Even minus the samples, Chassagnard’s sound design suggests water, and specifically being submerged. The short release’s title track opens with the sound of a diver entering the water, and follows it with the sound of a SCUBA breathing apparatus. Even once a gentle electronic melody starts to repeat and the track starts to abstract itself, the deep modulating pads carry the song forward inevitably, like a current. The song “See” does a similar thing in reverse, starting with deep drones with little to no discernible shape or boundary, suggesting the isolated and alien nature of the deep ocean. A simple comforting keyboard line emerges from those depths, occasionally bending under pressure but ultimately carrying the song upwards towards the surface.
The middle of the record plays much more like trad IDM, embellishing the drippy, liquid soundscapes with glitchy percussion and tweaky synthlines. The familiarity of this approach ends up playing against the songs a bit, losing some of the alien soundscape quality so apparent in the release’s bookends. The intricately arranged samples and melodies of “Octopus” have a bit of aquatic flair to them, and reversed sounds that accentuate “Morning Sun” sound like a peaceful lapping tide but they ultimately feel like standard technoid numbers, well executed for that but not as immersive or suggestive as what comes before and after them.

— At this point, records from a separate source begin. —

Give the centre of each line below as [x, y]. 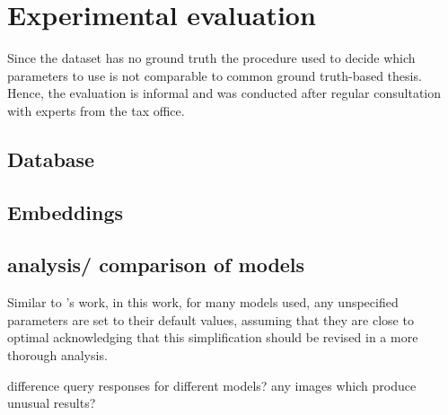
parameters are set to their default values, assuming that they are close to [211, 319]
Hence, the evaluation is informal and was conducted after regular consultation [224, 93]
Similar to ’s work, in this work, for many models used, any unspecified [203, 302]
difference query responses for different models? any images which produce [212, 385]
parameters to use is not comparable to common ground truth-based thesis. [215, 75]
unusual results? [52, 403]
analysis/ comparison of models [156, 265]
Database [51, 159]
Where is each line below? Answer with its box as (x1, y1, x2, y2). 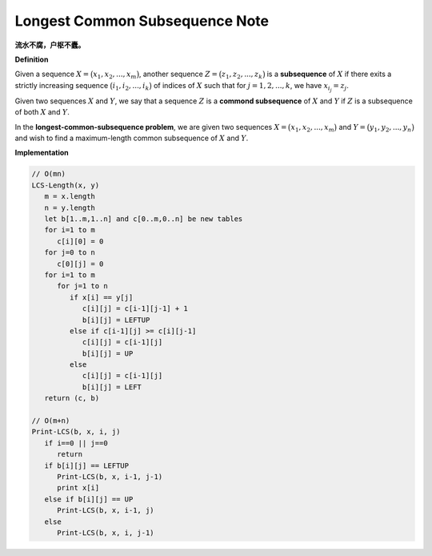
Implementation (14, 148, 70, 158)
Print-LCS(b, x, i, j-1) (57, 528, 155, 537)
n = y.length (44, 203, 96, 212)
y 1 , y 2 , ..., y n (369, 123, 412, 134)
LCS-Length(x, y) (31, 180, 100, 190)
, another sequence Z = (138, 69, 218, 79)
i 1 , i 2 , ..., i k (112, 81, 150, 92)
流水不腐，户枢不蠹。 (14, 40, 86, 50)
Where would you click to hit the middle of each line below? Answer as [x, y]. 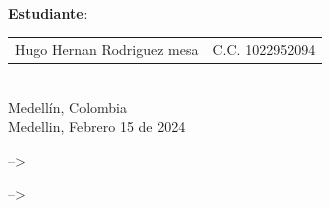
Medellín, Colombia [68, 106]
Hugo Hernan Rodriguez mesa [107, 48]
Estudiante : [48, 12]
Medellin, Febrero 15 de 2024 [97, 126]
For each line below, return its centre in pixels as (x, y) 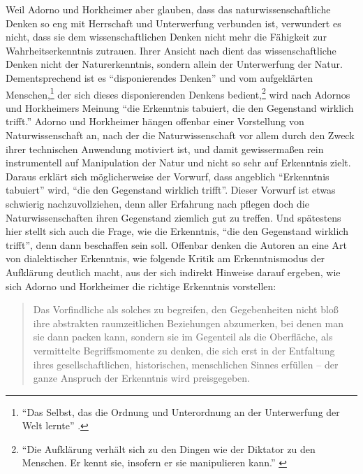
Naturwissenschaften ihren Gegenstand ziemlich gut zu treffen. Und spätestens (173, 217)
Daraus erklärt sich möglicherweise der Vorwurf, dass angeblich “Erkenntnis (168, 176)
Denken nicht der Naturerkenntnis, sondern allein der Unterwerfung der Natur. (174, 64)
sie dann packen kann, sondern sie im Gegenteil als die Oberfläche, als (183, 337)
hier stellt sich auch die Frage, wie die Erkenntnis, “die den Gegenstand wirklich (177, 231)
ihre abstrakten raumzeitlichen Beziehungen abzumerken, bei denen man (188, 323)
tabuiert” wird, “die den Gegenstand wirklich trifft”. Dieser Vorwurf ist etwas (171, 190)
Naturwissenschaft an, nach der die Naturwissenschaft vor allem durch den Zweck (180, 135)
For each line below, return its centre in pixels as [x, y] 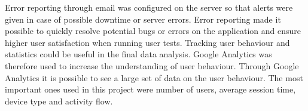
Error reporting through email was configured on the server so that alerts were [149, 7]
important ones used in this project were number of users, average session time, [150, 89]
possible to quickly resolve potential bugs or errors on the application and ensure [153, 31]
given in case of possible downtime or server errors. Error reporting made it [143, 19]
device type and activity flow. [59, 101]
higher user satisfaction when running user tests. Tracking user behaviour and [147, 42]
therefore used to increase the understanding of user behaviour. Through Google [152, 65]
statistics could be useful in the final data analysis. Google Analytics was [138, 54]
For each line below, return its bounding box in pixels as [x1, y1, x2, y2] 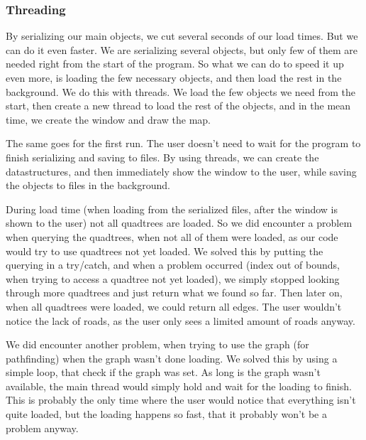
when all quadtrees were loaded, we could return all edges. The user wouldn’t [6, 299, 342, 313]
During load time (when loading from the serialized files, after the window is [6, 201, 338, 216]
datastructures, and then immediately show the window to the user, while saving [6, 163, 357, 178]
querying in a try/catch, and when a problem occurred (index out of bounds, [6, 257, 340, 272]
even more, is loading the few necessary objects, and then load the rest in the [6, 70, 342, 85]
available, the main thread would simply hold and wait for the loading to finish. [6, 378, 352, 393]
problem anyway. [6, 420, 79, 435]
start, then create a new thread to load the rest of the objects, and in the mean [6, 98, 351, 113]
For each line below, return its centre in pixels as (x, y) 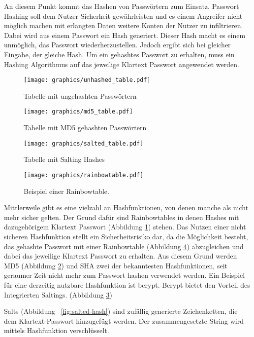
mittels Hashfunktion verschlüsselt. (57, 330)
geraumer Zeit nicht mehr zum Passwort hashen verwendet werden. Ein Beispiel (125, 275)
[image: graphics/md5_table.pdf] (78, 112)
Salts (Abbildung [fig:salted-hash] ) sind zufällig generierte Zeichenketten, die (121, 311)
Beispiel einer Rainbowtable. (66, 191)
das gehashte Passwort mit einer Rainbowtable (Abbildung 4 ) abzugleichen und (124, 246)
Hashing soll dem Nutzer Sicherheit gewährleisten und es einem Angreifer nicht (123, 16)
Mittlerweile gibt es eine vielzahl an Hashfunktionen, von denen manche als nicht (126, 207)
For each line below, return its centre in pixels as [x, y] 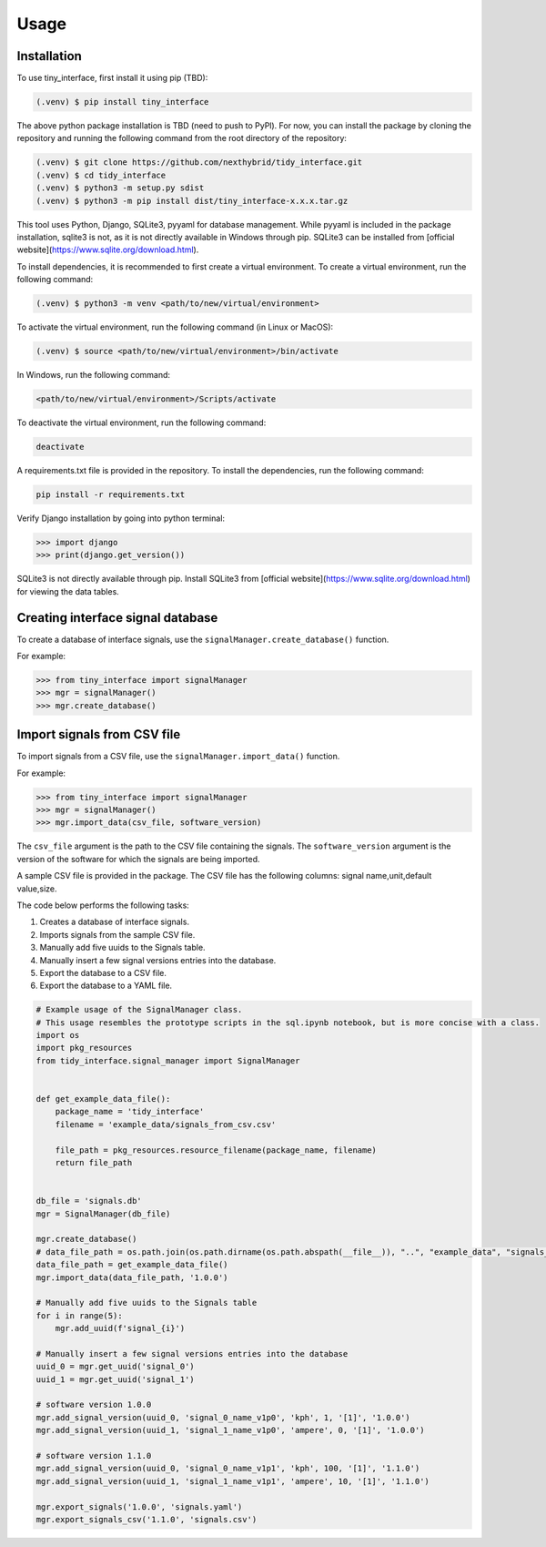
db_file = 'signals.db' [89, 1201]
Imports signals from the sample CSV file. [117, 934]
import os [58, 1035]
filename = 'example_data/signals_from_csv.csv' [166, 1124]
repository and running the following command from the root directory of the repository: [182, 138]
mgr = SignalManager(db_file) [103, 1214]
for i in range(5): [79, 1315]
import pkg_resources [84, 1048]

Concept records are the bread and butter of abstract electronic musicians, although there’s frequently little to connect a release to the ideas that inspire it beyond song titles. Sea doesn’t make any bones about what it’s supposed to be about, successfully getting across the beauty, danger and pure wonder of the ocean as interpreted through tasteful electronic composition. With care and even a little whimsy, Jérôme Chassagnard thoughtfully provides the listener with an audio tour through his own fascination with the sea.